FROM arm64v8/node:14-bullseye-slim AS builder
# Set working directory
WORKDIR /usr/src/app

# Copy project files to working dir
COPY . .

# npm install.
RUN npm install

# build the application
RUN npm run build

# nginx state for serving content
FROM arm64v8/nginx:1.21.6-alpine# Set working directory to nginx asset directory
WORKDIR /usr/share/nginx/html

# Remove default nginx static assets
RUN rm -rf ./*

# copy the build output to replace the default nginx contents
COPY ./nginx.conf /etc/nginx/conf.d/default.conf

# Copy static assets from builder stage
COPY --from=builder /usr/src/app/build /usr/share/nginx/html

# Containers run nginx with global directives and daemon off
ENTRYPOINT ["nginx", "-g", "daemon off;"]
EXPOSE 80
STOPSIGNAL SIGTERM

Since the front-end needs to consume the REST webservices, we need to tell nginx where to reverse-proxy the api calls to.
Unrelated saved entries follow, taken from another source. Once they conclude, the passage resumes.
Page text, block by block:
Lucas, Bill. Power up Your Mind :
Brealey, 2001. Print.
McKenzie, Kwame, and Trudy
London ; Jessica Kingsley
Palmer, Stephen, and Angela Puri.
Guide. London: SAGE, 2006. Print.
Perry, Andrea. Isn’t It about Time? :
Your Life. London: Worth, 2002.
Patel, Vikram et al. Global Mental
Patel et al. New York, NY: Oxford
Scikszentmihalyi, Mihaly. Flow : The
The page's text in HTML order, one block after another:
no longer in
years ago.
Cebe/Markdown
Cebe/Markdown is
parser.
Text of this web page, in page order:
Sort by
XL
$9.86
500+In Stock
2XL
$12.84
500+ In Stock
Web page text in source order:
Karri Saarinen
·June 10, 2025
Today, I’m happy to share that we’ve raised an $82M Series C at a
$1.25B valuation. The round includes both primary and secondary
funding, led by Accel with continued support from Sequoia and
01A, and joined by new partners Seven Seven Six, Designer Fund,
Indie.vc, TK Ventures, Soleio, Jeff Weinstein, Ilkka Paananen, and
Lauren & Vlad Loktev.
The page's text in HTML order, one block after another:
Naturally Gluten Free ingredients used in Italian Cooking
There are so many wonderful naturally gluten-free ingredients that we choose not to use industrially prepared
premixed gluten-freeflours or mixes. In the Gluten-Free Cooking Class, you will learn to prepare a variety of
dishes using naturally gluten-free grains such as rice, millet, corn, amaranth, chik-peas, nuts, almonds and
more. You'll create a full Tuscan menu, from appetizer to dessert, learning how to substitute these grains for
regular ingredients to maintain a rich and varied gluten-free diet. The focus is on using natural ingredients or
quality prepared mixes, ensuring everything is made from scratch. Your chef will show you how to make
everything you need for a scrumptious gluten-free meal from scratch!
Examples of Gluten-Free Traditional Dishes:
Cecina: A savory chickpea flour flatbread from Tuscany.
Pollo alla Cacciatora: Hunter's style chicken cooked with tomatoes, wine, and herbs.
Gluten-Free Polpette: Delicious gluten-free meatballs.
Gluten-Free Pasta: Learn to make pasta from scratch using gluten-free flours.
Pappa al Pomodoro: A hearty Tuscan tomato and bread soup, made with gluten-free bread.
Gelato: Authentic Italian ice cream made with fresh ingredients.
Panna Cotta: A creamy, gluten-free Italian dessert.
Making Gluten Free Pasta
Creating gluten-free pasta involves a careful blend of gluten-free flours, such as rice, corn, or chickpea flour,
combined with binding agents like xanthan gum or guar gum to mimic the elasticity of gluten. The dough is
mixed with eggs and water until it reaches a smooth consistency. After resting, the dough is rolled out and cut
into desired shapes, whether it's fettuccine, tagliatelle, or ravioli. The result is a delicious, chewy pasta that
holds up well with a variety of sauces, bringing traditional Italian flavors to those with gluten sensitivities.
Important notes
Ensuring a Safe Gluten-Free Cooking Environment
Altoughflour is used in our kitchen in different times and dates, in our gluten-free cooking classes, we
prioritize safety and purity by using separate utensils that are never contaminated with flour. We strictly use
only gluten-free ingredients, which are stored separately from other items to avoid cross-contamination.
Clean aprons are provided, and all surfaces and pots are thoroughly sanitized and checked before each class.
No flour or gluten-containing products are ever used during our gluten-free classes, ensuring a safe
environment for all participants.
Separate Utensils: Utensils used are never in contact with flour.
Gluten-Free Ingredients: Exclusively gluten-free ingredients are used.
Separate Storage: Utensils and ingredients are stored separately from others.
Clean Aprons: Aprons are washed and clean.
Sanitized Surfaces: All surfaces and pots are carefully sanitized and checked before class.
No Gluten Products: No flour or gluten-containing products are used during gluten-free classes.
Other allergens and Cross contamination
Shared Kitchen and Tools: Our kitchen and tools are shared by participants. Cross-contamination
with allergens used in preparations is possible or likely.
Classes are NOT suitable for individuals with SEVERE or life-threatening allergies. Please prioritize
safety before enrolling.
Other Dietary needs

Note that you will need to modify this file with your server ip address to work but I will explain all that in the next section again. Let's look at the nginx.conf file that is referenced by the dashboard Dockerfile

server {
	listen 80;  				# serve the webserver on port 80
	server_name localhost;
	access_log /var/log/nginx/host.access.log main;

	# this is where the you put your compiled html
	# this is the root for the webserver where the index.html will be served from
	location / {
		root /usr/share/nginx/html;
		index index.html index.htm;
	}

	# this is the reverse proxy for the user endpoint
	# note the port # 5500 which is which is what we used in the 
	# docker run -d -p 5500:80 command.
	location /api/users {
		proxy_pass http://192.168.1.69:5500;
	}

	# this is the reverse proxy for the user endpoint
	# note the port # 5501 which is which is what we used in the 
	# docker run -d -p 5501:80 command.
	location /api/product {
		proxy_pass http://192.168.1.69:5501;
	}
}

6. Save docker images for distribution [2 options]
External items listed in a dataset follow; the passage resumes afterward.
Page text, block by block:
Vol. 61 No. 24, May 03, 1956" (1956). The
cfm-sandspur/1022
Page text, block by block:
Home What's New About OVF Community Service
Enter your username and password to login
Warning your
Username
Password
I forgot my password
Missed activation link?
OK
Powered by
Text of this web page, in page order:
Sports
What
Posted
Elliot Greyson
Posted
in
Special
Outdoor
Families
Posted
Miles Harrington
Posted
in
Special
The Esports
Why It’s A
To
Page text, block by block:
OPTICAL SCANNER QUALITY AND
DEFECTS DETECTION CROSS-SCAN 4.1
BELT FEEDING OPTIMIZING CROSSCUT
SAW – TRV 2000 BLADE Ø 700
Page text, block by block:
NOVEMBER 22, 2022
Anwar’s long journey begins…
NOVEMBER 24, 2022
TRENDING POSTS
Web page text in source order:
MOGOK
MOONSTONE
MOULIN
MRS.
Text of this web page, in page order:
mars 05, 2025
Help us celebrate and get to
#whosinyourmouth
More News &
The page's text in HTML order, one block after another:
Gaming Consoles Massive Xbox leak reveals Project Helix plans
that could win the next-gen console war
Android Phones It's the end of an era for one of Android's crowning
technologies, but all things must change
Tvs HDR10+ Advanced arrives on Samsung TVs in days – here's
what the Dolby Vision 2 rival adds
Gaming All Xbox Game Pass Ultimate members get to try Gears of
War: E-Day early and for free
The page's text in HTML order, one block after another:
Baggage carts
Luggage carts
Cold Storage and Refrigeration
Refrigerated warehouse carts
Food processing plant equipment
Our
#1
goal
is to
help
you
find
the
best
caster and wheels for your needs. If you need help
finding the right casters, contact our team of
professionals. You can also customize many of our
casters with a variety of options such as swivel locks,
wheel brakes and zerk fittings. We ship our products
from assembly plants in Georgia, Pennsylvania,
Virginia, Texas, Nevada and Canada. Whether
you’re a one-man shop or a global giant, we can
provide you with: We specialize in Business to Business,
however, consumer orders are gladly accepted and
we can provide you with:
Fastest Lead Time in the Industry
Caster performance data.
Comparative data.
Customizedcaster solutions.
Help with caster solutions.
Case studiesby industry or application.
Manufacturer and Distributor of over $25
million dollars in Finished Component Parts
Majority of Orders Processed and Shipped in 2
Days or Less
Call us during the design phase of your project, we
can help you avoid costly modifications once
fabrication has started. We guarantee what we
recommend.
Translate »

Option 1 is to save an image based on the created container

# save the container into a tar file that can be transmitted.
docker save [container-id] > myImage.tar

# The tar file can then be reloaded into another target device.
# the tar file will be loaded into a docker image that can be used.
docker load < myImage.tar

Option 2 is to use docker hub which is the direction I chose.

• Create an account on hub.docker.com
• In this example, I created 4 repositories.
  • wickedcool/hello-microservices-dashboard
  • wickedcool/hello-microservices-authapi
  • wickedcool/hello-microservices-productapi
  • wickedcool/hello-microservices-mongo

# On the Pi, I pushed the docker images to the repository.
	
# for convenience, I installed the nano editor in the product-api and user-api containers prior to creating the docker image.
docker exec -it [container-id] bash
apt update
apt install nano
exit # go back to the pi shell
	
# login to docker on the Pi.
docker login 
	
# save the docker container into an image and name it exactly as what you named in the docker hub repo.
docker commit [containerId] wickedcool/microservices-mongo:initial
	
# check to see that this new image is created.
docker images 
	
# push the image up to the repository.
docker push wickedcool/microservices-mongo:initial
	
# to use this image on the repository on another device.
docker pull wickedcool/microservices-mongo:initial.

# repeat for the other user-api, product-api and dashboard containers/images

Thanks for reading and I hope this gives you a high-level view of how to use Docker as microservices.